Each Monday I post the next excerpt from my 2001 Book "Hoover’s Vision." Here is the next section. To read it from the start, you can begin here: hooversworld.com/archives/2938 . In rereading the section below, I could not help but notice that one of my "complaints" — that fiction is rarely illustrated — has changed dramatically in the intervening 8 years. Today bookstores are full of graphic and illustrated novels. Someone got creative and it has been a huge hit!
Every day when we get out of bed, most of us are on a track — our old habits, our usual way of thinking, our comfortable routine. We follow that track wherever it leads.
I started TravelFest hoping to change the way the world interacted with the travel business. I did not succeed, as the industry took enormous turns that I did not anticipate, including the collapse of the airline ticket commission structure. (A reminder that creating new companies from scratch is a risky business, no matter how much homework you do.) But that’s a story for another book. The story I want to tell here is how I believed that one of the nice side-effects of the success of TravelFest would be a chance for me to see the world, as I had always hoped. Just by attending the annual travel agents’ conferences, I would eventually see every continent and every part of the world. In short, I had my life mapped out in front of me and knew where it was headed.

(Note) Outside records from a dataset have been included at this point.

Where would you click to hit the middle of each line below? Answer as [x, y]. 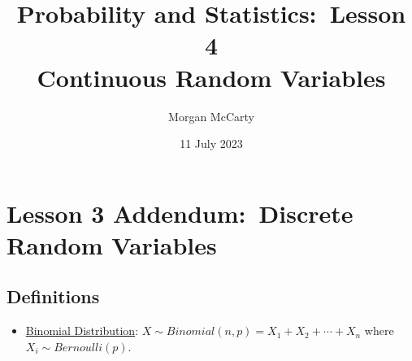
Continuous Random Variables [211, 77]
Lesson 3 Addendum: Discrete [180, 213]
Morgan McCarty [211, 116]
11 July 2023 [211, 144]
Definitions [53, 296]
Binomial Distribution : [82, 331]
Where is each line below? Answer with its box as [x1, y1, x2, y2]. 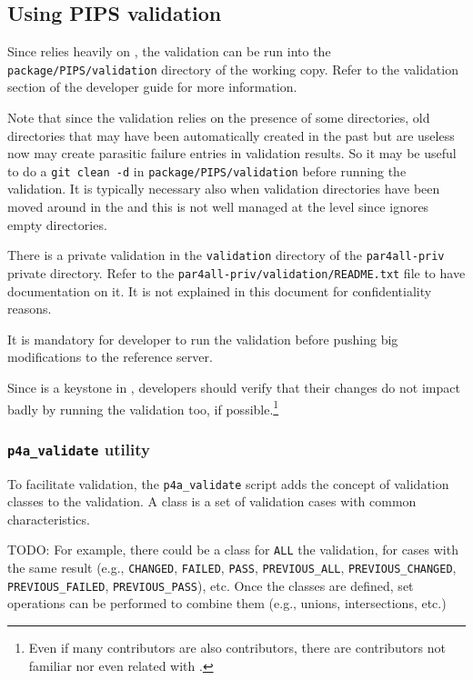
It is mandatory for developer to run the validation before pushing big [7, 329, 398, 348]
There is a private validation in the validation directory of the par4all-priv [7, 245, 445, 265]
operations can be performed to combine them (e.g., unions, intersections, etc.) [7, 594, 447, 613]
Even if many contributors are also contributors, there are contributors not [28, 637, 447, 656]
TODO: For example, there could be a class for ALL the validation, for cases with [7, 540, 458, 559]
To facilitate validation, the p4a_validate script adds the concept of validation [7, 474, 449, 493]
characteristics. [7, 509, 90, 528]
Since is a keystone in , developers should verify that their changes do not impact [7, 377, 460, 396]
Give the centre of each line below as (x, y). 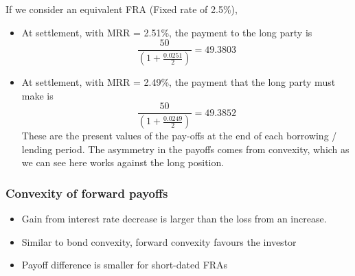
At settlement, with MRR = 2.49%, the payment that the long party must (179, 82)
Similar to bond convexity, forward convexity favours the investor (159, 241)
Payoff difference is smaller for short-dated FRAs (125, 265)
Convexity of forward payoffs (87, 193)
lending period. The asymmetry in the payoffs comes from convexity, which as (185, 149)
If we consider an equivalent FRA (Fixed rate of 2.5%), (122, 9)
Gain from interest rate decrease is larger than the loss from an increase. (174, 219)
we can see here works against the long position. (123, 162)
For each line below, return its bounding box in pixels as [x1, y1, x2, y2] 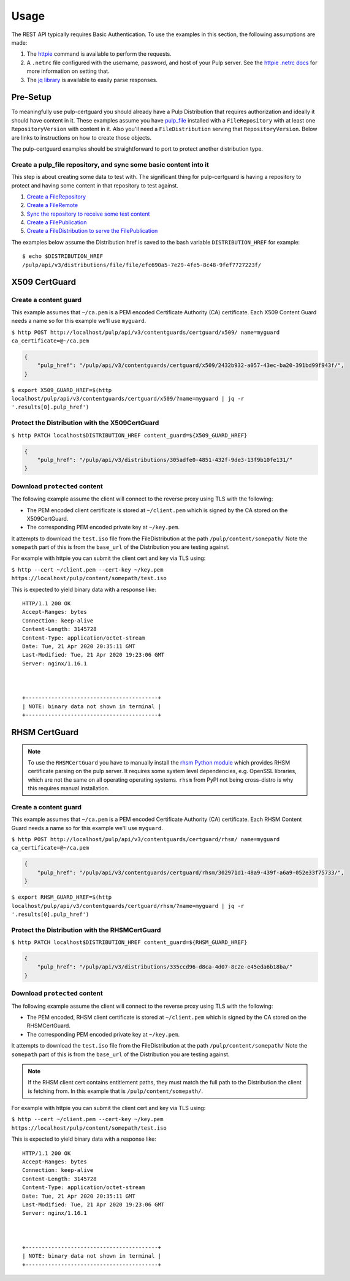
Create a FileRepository [26, 193, 86, 200]
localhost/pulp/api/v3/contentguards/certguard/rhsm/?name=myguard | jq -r [11, 902, 245, 909]
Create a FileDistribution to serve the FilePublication [26, 227, 158, 235]
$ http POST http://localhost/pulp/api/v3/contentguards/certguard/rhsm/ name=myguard [11, 836, 280, 842]
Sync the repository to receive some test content [26, 210, 150, 217]
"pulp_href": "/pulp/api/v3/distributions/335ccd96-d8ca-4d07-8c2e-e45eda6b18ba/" [37, 964, 293, 970]
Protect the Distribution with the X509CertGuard [11, 418, 159, 427]
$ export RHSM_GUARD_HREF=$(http [11, 894, 112, 901]
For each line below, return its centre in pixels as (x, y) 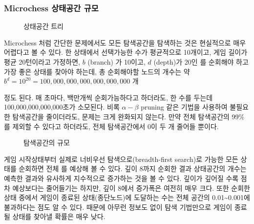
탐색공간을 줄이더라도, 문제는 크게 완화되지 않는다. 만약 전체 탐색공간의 (121, 116)
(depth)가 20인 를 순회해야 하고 (201, 62)
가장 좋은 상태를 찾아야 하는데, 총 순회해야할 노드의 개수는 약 (97, 71)
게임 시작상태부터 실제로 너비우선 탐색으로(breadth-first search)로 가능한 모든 (121, 159)
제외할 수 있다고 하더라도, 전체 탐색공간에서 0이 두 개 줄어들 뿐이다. (116, 126)
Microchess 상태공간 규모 (51, 8)
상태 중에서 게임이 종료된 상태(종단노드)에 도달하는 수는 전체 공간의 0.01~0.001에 (127, 197)
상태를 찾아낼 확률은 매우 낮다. (59, 216)
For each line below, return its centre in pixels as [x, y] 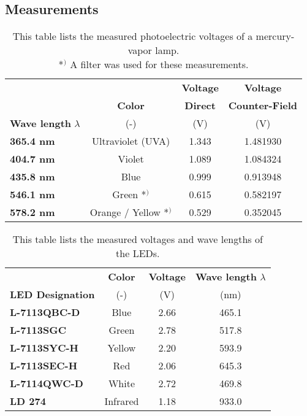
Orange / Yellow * [129, 212]
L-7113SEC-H [44, 366]
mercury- [275, 36]
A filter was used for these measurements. [159, 64]
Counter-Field [263, 106]
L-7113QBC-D [45, 312]
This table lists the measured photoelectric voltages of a [133, 36]
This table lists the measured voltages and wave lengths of [138, 239]
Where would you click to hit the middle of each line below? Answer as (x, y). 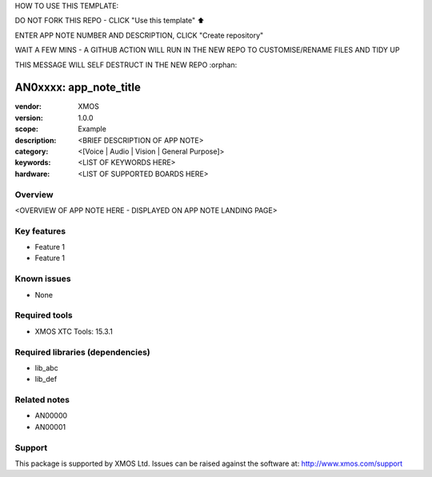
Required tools (44, 315)
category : (32, 151)
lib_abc (47, 367)
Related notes (42, 400)
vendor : (28, 106)
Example (92, 129)
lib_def (46, 379)
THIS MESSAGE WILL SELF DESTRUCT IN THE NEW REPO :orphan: (126, 65)
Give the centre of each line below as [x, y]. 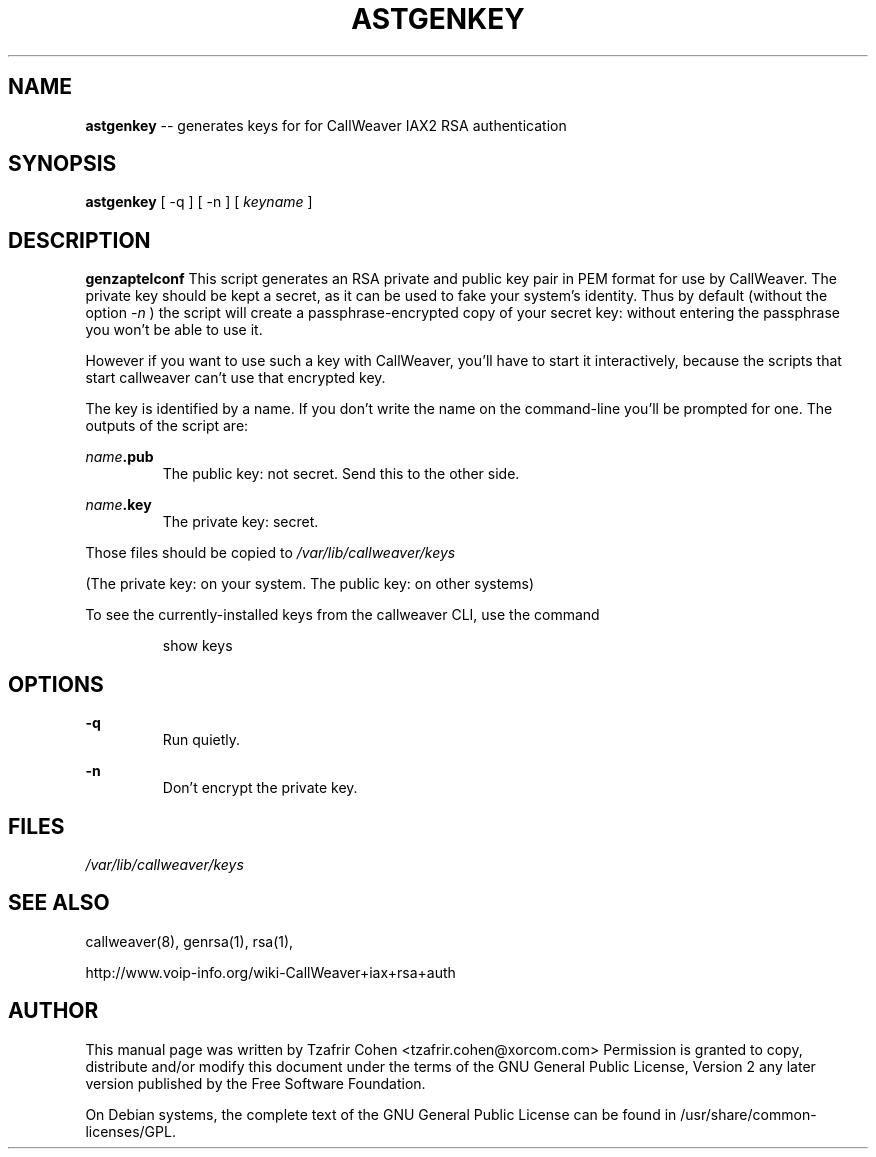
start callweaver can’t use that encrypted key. [235, 378]
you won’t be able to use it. [174, 330]
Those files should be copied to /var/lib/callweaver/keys [270, 553]
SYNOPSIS [62, 164]
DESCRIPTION [79, 240]
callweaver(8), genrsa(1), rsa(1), [189, 941]
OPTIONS [56, 684]
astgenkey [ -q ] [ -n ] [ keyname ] [199, 202]
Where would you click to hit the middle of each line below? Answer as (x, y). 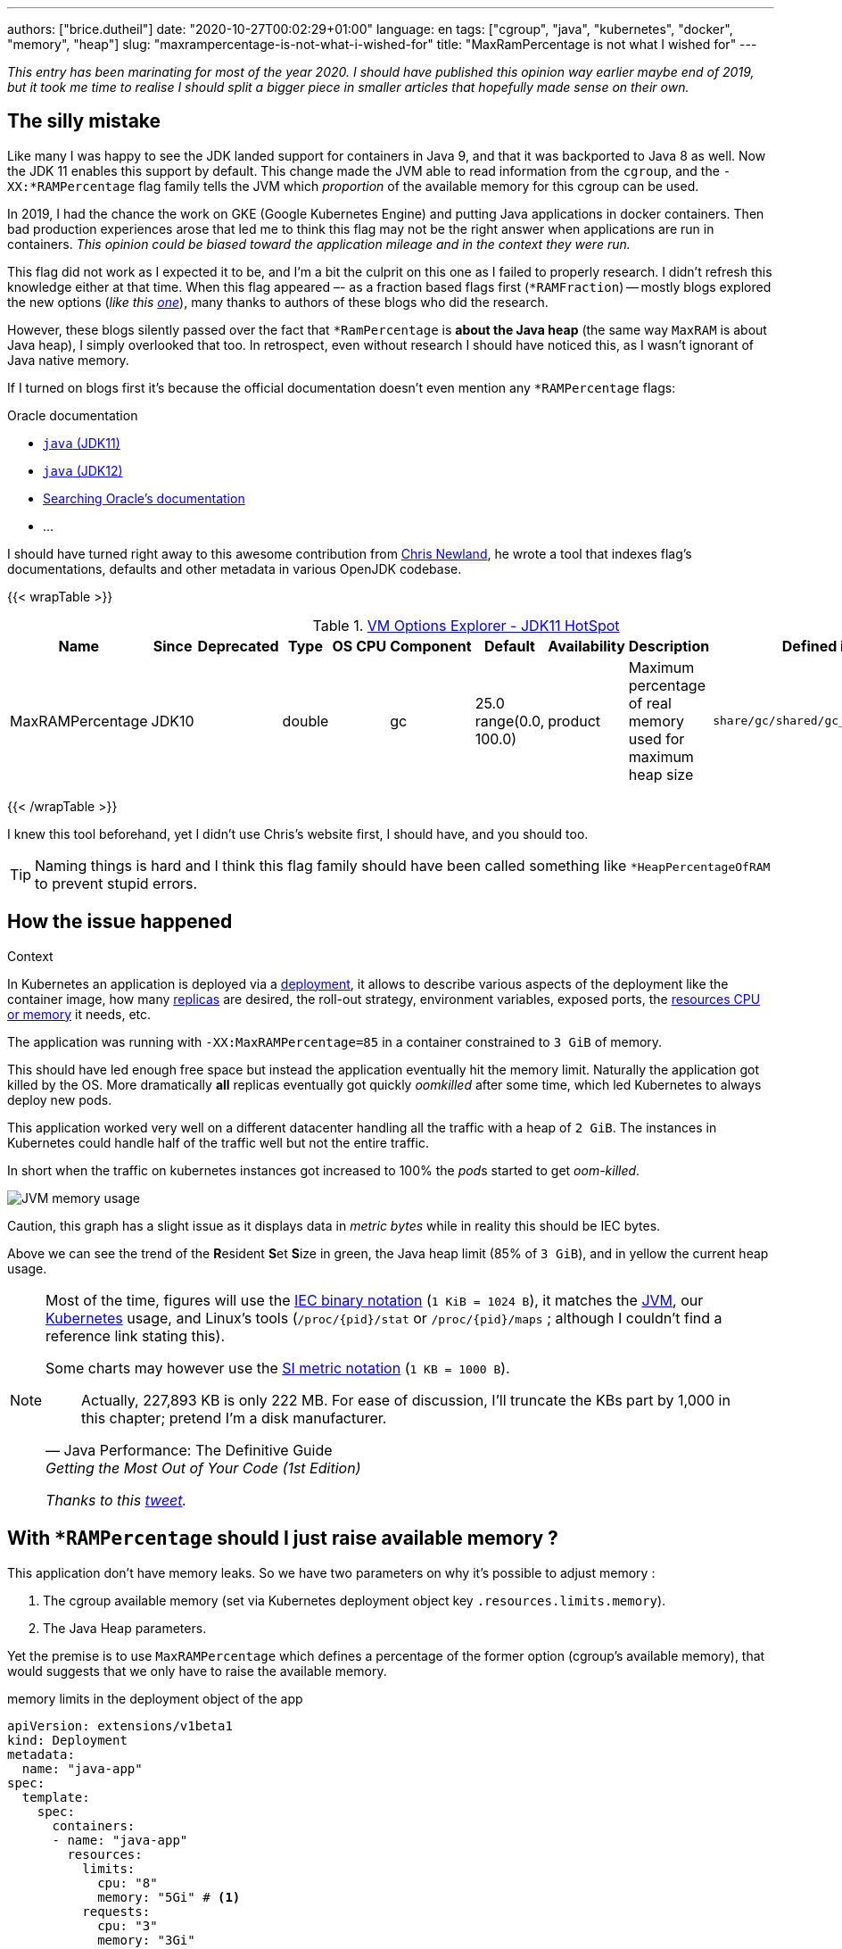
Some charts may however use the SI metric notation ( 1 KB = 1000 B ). (278, 1368)
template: (56, 1797)
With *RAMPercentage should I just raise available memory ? (283, 1538)
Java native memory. (68, 360)
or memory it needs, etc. (79, 1014)
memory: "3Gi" (146, 1940)
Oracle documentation (73, 415)
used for (656, 738)
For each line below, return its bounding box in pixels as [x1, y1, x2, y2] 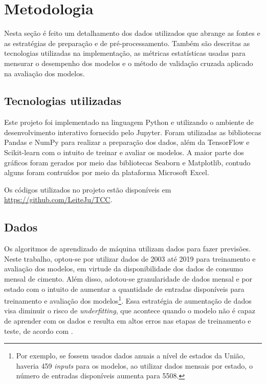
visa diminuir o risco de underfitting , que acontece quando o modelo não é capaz [4, 305, 255, 316]
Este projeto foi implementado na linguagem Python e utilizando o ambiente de [4, 117, 254, 127]
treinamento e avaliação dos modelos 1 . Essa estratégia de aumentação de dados [4, 294, 252, 306]
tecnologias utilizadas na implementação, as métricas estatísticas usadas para [4, 48, 246, 58]
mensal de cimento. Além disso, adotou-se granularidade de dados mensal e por [4, 273, 253, 284]
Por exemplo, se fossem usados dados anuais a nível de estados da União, [16, 350, 245, 361]
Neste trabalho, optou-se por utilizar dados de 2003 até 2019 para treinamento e [4, 253, 256, 264]
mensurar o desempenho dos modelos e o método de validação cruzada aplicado [4, 57, 253, 68]
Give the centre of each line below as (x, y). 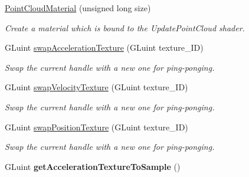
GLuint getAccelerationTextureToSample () (93, 166)
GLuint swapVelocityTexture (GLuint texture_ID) (96, 87)
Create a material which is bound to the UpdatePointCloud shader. (125, 27)
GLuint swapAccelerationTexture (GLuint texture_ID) (104, 47)
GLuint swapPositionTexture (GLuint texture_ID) (96, 127)
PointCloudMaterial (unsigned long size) (78, 8)
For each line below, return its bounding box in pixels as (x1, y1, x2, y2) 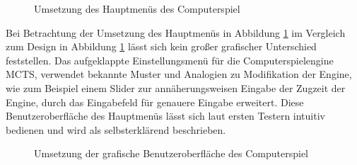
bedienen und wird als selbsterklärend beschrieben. (6, 122, 226, 137)
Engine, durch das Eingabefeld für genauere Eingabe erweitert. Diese (6, 94, 304, 109)
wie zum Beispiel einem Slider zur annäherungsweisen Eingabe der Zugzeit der (6, 80, 346, 95)
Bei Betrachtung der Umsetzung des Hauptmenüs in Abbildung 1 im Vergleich (6, 25, 346, 40)
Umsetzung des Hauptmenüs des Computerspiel (34, 1, 240, 16)
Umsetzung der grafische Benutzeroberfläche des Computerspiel (34, 146, 308, 161)
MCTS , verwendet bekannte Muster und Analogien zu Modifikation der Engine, (6, 67, 352, 81)
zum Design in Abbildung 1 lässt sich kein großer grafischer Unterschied (6, 39, 317, 54)
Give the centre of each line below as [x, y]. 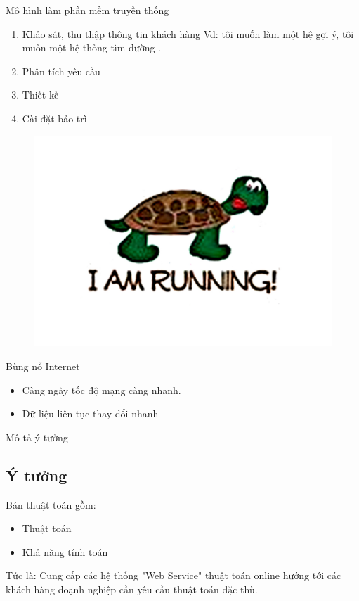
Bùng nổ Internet [43, 366]
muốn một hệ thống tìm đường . [91, 48]
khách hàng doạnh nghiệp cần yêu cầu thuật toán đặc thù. [132, 589]
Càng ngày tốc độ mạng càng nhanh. [102, 390]
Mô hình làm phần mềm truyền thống [87, 10]
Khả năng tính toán [65, 551]
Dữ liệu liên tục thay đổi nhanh [90, 413]
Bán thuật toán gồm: [51, 504]
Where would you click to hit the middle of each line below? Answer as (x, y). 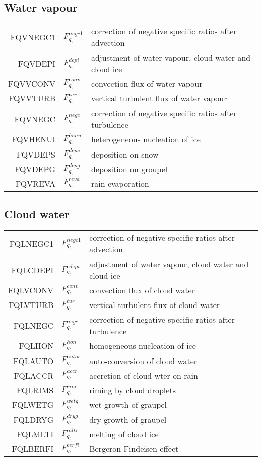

After TravelFest failed to achieve the goals I had set and I moved on with my life, I also slowly realized that I would not see the world the way I had hoped. My first reaction was, “Drat! Now I’ll never see the world.” Of course, this was baloney, but it was a human reaction to being put off my course. When one strategy fails, it is simply time to start thinking of another route to our goal. The bottom line is that we must always be ready to substitute a new path for the old one, always ready to change directions, to take a detour, while keeping our eye on our destination, our goal.
Even the most creative people often get stuck in their ruts, not being truly creative in the broadest sense of the word:
I am not disparaging all those rock groups that use only guitars, keyboard, and drums — my life would be much diminished if Eric Clapton and his two friends had not formed Cream. Nor am I saying we should boycott architects who don’t use color on their buildings. But if we occasionally take a step sideways, if we take the path less traveled five percent of the time, if we at least glance around us as we make our way through life, then we have a dramatically improved shot at making breakthroughs. A shot at discovering great things, at leading great enterprises, at turning dreams into reality. Only by thinking about the unexpected, by looking for the undone thing, can we really jump the track and create a whole new vision.
We all get into ruts. This book is about exploring, about getting out of ruts. I recommend that we all take more classes and learn every day. But if you are already going to night classes and have been doing so for years, then that is your rut. Skip some classes and drive through Alabama or Montana—or a unique neighborhood like New York’s Harlem. You’ll learn something surprising.
Charles Kettering was the engineering wizard at General Motors before World War II. He did more inventing than any American except Edison. Kettering started a company called Dayton Engineering Laboratories Company (DELCO) in his hometown of Dayton, Ohio, then sold it to GM. His new boss, Alfred Sloan, made him head of science at GM and wanted him to move to an office in Detroit. Kettering wouldn’t move, so every week he drove US Highway 25 between Dayton and Detroit. Others who drove the same stretch marveled at how Kettering made the trip hours faster than they did. When they asked him how he did it, he admitted that he detoured around small towns. He spent most of his time on country roads, not the main road. “You never get anywhere going the obvious way,” he said.
We usually only consider a tiny fraction of the possibilities available to us. At any given moment, you could be doing any one of millions of different things. You could be sailing the Nile, reading Dickens, watching sports on TV, painting a picture of your dog, or praying. Open your mind to the possibilities. Most of the excuses about why we can’t do this or that — not enough time, not enough money, not enough skill — are silly and can be overcome if the desire is strong enough.